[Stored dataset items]
^^^^

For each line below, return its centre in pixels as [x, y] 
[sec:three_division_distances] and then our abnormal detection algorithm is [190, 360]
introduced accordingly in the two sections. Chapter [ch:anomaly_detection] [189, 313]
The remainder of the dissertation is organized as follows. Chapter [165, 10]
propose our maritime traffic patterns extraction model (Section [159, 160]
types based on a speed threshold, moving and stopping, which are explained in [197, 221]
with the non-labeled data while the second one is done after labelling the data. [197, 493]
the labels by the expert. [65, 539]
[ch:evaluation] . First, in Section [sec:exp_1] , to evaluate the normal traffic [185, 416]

^^^^

→ **Description of the task**
Repeat all of the records, letter for letter.

→ **Answer to the problem**
For each line below, return its centre in pixels as [x, y] 
[sec:three_division_distances] and then our abnormal detection algorithm is [190, 360]
introduced accordingly in the two sections. Chapter [ch:anomaly_detection] [189, 313]
The remainder of the dissertation is organized as follows. Chapter [165, 10]
propose our maritime traffic patterns extraction model (Section [159, 160]
types based on a speed threshold, moving and stopping, which are explained in [197, 221]
with the non-labeled data while the second one is done after labelling the data. [197, 493]
the labels by the expert. [65, 539]
[ch:evaluation] . First, in Section [sec:exp_1] , to evaluate the normal traffic [185, 416]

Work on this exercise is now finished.